(Data records)
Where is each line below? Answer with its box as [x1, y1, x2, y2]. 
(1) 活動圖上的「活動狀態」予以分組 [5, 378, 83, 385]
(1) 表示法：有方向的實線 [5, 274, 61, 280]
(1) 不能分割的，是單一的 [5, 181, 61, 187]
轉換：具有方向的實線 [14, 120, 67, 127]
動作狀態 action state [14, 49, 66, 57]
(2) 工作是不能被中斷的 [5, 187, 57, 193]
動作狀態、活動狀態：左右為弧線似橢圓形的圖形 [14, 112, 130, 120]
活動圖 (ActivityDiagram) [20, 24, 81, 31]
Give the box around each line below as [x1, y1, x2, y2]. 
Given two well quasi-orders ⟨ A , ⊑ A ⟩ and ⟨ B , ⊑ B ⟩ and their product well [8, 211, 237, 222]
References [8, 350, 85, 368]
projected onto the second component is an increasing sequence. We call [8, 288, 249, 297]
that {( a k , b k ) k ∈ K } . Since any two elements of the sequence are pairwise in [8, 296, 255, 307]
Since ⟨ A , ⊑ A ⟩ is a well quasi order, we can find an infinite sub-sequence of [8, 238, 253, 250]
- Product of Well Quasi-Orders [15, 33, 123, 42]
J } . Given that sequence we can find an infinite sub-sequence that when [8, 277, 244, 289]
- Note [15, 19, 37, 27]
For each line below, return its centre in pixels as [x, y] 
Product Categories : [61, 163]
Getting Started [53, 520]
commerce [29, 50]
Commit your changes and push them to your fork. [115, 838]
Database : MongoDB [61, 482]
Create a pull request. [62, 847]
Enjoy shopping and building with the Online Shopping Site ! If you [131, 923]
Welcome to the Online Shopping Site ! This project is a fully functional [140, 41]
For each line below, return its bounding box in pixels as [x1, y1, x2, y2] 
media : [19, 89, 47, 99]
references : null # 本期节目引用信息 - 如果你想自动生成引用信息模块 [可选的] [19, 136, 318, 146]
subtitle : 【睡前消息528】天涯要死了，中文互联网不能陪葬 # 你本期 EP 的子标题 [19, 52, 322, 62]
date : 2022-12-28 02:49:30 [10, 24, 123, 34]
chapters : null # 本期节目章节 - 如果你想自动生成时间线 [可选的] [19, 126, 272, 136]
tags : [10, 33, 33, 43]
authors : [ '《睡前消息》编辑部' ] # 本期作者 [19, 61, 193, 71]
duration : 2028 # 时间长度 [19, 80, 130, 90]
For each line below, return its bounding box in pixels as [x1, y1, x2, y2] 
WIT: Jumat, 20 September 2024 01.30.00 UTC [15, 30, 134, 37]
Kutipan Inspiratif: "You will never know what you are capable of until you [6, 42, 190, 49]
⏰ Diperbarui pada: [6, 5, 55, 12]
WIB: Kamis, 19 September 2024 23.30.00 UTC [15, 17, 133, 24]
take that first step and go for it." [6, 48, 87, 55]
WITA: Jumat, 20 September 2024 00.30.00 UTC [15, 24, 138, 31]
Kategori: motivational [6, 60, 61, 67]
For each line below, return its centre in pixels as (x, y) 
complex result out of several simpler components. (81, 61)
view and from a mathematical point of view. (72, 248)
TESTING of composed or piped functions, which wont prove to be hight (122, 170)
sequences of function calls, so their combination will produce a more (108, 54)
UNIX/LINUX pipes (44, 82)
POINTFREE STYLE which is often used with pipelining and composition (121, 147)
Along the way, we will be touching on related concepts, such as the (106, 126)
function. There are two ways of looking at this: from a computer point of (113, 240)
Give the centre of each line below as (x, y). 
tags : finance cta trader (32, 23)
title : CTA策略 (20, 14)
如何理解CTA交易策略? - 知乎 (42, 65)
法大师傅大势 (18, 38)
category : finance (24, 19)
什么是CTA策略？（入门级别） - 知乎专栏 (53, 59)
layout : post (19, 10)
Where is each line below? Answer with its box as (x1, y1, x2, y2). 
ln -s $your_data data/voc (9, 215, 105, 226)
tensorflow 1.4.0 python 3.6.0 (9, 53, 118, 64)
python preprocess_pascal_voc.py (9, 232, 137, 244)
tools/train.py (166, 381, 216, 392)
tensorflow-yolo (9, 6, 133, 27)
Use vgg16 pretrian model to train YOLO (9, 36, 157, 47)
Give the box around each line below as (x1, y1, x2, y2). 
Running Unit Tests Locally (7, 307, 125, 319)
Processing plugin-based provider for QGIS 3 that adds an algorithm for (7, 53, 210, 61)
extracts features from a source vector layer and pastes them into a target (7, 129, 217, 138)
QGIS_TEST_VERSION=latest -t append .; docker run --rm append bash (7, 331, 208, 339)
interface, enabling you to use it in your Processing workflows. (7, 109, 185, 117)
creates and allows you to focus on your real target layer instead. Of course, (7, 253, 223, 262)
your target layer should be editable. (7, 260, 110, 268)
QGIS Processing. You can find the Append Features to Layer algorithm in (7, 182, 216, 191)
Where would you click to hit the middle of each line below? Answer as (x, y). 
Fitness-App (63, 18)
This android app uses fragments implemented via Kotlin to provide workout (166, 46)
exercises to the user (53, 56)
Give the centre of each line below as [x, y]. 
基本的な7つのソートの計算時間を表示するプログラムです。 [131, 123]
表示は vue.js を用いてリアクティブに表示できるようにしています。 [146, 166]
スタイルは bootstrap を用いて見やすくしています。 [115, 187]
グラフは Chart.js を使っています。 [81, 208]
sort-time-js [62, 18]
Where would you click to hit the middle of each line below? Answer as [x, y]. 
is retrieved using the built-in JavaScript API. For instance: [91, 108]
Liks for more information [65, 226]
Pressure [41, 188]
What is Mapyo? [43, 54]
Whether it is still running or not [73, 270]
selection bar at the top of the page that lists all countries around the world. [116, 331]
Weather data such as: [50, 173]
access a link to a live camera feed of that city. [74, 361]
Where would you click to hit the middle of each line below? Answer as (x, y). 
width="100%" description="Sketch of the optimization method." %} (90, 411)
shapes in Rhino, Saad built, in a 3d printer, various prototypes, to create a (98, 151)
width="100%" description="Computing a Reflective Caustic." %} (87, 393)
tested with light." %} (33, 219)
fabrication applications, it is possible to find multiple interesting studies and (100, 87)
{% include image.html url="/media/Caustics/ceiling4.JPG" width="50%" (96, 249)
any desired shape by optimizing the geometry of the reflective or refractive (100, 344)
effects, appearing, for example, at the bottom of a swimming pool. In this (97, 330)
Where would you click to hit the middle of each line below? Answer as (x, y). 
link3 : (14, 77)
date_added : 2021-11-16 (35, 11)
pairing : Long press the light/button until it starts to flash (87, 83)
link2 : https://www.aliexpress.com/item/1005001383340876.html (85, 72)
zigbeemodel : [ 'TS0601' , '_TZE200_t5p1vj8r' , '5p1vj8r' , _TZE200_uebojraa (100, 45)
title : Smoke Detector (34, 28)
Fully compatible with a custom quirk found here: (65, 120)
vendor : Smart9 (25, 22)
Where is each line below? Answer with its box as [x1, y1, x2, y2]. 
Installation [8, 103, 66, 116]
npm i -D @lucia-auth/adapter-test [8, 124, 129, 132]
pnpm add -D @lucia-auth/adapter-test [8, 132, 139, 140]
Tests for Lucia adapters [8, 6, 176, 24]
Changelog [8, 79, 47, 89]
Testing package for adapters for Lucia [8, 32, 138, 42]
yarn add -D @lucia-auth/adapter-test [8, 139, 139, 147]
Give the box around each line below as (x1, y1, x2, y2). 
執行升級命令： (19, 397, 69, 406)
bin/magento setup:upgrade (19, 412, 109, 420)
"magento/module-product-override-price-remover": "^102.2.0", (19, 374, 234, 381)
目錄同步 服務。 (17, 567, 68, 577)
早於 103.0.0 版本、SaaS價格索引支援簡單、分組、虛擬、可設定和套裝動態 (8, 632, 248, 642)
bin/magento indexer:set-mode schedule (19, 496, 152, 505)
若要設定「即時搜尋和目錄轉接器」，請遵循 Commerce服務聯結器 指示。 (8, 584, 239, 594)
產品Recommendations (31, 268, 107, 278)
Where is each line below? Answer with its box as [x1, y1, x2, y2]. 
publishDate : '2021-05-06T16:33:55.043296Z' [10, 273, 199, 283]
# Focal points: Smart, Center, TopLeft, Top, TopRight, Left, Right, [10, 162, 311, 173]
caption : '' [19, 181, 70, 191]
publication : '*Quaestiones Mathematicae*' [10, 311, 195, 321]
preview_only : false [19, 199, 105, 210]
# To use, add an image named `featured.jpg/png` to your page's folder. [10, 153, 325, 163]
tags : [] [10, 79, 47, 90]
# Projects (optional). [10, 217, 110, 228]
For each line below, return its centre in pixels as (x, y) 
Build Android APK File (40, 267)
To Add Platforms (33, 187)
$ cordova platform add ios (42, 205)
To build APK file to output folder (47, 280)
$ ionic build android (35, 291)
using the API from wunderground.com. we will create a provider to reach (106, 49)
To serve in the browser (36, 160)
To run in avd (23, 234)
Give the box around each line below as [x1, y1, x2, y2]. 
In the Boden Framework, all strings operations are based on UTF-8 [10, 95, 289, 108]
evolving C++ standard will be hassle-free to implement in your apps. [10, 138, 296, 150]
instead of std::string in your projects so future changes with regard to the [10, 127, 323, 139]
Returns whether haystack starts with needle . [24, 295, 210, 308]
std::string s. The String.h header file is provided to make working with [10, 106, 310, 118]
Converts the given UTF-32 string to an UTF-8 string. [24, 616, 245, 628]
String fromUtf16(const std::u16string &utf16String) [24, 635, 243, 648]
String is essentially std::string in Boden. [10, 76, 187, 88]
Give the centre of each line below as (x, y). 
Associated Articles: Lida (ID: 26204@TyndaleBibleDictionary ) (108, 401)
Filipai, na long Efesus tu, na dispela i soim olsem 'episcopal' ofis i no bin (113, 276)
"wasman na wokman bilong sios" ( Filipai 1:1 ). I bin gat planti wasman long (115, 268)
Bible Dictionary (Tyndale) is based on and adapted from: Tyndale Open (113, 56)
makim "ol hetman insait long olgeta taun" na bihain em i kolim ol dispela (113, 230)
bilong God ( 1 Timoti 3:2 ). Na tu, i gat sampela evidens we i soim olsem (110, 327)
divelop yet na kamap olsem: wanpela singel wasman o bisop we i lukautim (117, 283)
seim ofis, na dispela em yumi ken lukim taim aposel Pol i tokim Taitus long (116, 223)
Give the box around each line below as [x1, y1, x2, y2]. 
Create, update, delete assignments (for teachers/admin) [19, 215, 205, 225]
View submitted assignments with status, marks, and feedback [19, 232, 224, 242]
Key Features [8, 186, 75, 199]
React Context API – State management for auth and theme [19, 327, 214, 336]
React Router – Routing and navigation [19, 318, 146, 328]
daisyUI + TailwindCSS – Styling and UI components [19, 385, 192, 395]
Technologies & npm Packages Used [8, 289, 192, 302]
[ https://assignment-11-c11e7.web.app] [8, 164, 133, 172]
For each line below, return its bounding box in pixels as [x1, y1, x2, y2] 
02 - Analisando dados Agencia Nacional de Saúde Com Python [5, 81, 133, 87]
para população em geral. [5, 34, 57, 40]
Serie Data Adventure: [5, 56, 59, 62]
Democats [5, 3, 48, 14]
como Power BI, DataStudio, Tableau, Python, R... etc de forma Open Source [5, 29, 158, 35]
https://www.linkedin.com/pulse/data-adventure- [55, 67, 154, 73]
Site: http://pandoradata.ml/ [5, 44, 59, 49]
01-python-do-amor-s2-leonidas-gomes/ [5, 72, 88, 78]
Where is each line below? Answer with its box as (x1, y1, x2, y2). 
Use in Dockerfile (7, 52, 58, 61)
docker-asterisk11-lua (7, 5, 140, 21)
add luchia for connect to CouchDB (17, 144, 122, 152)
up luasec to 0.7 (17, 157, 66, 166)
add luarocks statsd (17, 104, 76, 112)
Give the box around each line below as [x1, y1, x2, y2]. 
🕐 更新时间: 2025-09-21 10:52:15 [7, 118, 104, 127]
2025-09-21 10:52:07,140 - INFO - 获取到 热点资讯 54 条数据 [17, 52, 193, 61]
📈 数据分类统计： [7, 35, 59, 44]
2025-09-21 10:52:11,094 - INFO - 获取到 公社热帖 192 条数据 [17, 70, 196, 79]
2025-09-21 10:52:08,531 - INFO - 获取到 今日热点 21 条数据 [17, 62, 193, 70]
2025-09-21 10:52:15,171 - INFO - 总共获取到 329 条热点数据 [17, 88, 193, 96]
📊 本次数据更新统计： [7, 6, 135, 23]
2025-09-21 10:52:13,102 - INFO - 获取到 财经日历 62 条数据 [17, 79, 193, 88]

| Aim of the task |
From the lines above, copy those that contain the word "target".

| Answer for the task |
extracts features from a source vector layer and pastes them into a target (7, 129, 217, 138)
creates and allows you to focus on your real target layer instead. Of course, (7, 253, 223, 262)
your target layer should be editable. (7, 260, 110, 268)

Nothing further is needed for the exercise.